По-видимому, не этого ответа ждал от него друг. И он придвинулся к доктору поближе:
– А ты не припоминаешь девушку с длинными черными волосами, очень красивую?.. Ну ладно, вижу, что нет. – И он махнул рукой, как бы отметая ответную реплику Бальестероса. – Я тоже ничего не помнил до недавнего времени. Знаешь, что я думаю?.. – Он поколебался, словно не решаясь продолжать. Но все же сказал: – Думаю, что она стерла нашу память. Начисто. И сделала это, чтобы спасти нас.
– Кого ты имеешь в виду?
– Это логично. Нас нельзя было оставить в живых, если бы мы знали все то, что узнали, но она не захотела нас убивать. Тебя она оживила, вылечила все наши раны, стерла все следы произошедшего, включая и наши воспоминания…
Серые глаза доктора стали огромными, словно тарелки.
– Саломон, а ты уверен, что эта терапия, которую ты проходишь, идет тебе на пользу?
Рульфо не ответил. Ее образ, когда она склонялась над Бальестеросом и потом над ним, а затем удалялась по направлению к группе, был последним, что сохранил его мозг, перед тем как он проснулся в собственной спальне в то ноябрьское воскресенье прошлого года. Он всегда думал, что это лишь сон, но теперь был практически уверен, что все было самой настоящей реальностью: дамы, трагедия Сесара и Сусаны, правда о Беатрис Даггер… Почти уверен. «Хотя, чтобы оставаться в живых, мне следовало бы считать, что все это мне приснилось», – подумал он.
И с той же долей уверенности он осознал, глядя на удивленное лицо своего друга, что их двоих дамы уже никогда не побеспокоят, потому что они перестали быть им интересны. Они с Бальестеросом были важны, пока служили составной частью плана, слов, стихов. А сейчас они всего лишь обычные люди. И они живы.
Рульфо спросил себя, счастлива ли она, и пожелал, чтобы было так.
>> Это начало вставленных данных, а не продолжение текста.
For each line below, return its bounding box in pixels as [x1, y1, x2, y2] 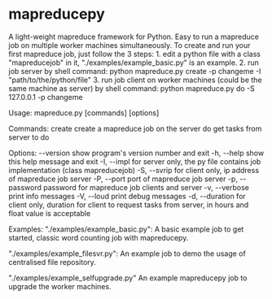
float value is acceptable [8, 208, 91, 218]
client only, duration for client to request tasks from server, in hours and [8, 200, 249, 210]
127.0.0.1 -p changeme [8, 92, 83, 102]
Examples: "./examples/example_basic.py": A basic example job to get [8, 224, 244, 234]
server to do [8, 132, 50, 142]
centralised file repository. [8, 257, 96, 266]
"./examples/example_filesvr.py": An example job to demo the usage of [8, 249, 246, 258]
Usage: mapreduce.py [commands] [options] [8, 107, 160, 118]
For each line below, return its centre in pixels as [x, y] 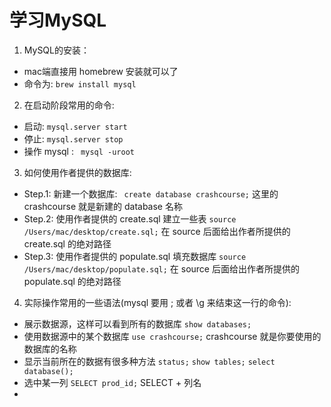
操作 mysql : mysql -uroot [79, 151]
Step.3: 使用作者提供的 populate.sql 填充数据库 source [135, 256]
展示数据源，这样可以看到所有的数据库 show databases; [137, 323]
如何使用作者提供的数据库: [77, 172]
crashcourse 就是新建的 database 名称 [103, 206]
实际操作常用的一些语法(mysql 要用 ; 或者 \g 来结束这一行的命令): [157, 302]
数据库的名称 [50, 348]
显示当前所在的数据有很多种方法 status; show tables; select [149, 361]
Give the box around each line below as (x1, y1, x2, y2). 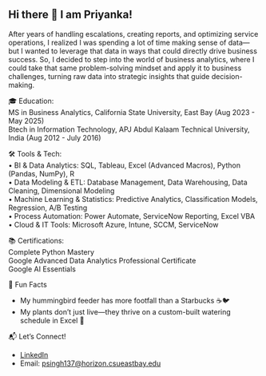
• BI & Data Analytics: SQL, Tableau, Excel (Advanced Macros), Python (8, 160, 241, 170)
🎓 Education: (8, 96, 54, 105)
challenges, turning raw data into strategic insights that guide (8, 71, 210, 81)
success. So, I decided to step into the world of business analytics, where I (8, 54, 255, 64)
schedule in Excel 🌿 (19, 315, 85, 325)
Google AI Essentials (8, 264, 76, 274)
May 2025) (8, 116, 45, 125)
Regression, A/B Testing (8, 203, 88, 212)
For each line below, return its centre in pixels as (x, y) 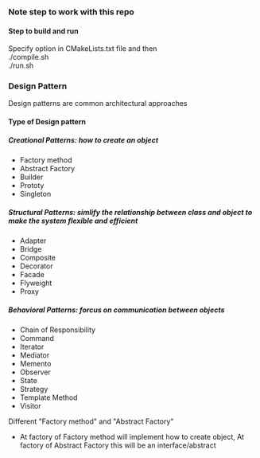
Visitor (30, 405)
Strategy (34, 389)
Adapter (33, 241)
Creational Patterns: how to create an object (83, 140)
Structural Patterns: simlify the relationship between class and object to (130, 212)
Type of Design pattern (47, 122)
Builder (31, 177)
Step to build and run (43, 31)
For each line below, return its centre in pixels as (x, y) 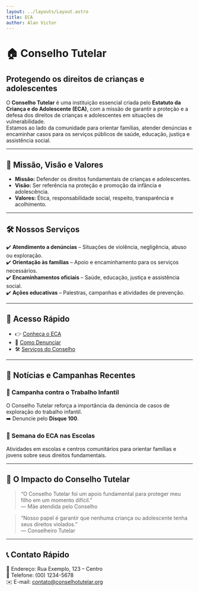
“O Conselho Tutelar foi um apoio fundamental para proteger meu (101, 494)
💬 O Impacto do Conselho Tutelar (68, 480)
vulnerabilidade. (26, 122)
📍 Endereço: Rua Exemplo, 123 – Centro (54, 569)
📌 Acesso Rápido (38, 319)
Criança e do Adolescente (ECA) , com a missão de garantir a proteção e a (97, 109)
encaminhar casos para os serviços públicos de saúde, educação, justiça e (98, 134)
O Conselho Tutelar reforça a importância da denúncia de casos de (88, 405)
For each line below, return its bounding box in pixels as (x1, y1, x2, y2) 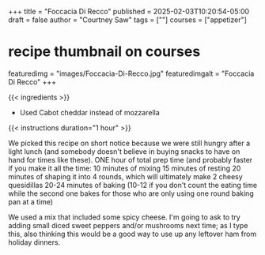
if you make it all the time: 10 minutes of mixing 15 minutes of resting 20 (8, 163, 241, 173)
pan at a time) (8, 197, 54, 206)
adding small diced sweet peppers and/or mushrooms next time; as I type (8, 220, 248, 230)
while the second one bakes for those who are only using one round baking (8, 189, 255, 198)
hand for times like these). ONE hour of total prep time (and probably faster (8, 155, 253, 164)
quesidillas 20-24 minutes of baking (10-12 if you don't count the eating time (8, 180, 258, 189)
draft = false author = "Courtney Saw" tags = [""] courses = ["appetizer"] (8, 15, 248, 24)
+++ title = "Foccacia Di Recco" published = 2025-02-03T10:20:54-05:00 (8, 7, 250, 16)
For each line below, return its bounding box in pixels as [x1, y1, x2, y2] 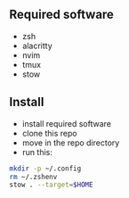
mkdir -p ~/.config [9, 164, 82, 173]
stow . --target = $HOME [9, 180, 93, 190]
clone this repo [21, 128, 77, 138]
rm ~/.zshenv [9, 172, 58, 181]
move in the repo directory [21, 137, 120, 148]
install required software [21, 118, 112, 128]
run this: [21, 146, 53, 157]
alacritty [21, 40, 53, 51]
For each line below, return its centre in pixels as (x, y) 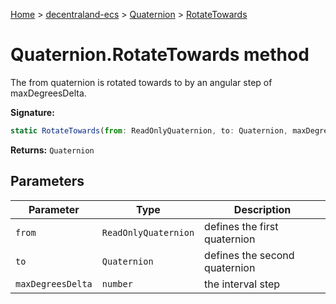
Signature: (32, 112)
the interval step (242, 284)
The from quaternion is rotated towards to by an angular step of (141, 82)
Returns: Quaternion (52, 150)
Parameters (47, 181)
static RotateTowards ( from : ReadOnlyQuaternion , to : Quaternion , (149, 130)
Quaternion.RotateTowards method (160, 55)
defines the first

Теперь, когда она снова встала во главе группы, она, возможно, нашла свое место. Вполне могло быть, что прежняя Акелос тоже вернулась. Что же касается ее сына… Что она сказала ему той ночью, прежде чем они сели в машину и отправились в лес? «Забвение – это судьба». Она была права, и сейчас он это понимает. Жизнь, настоящая жизнь, существует в настоящем, она схвачена «поляроидом» и лежит на столе – с огромными глазами, распахнутыми в мир. Первая внучка Эухенио Бальестероса.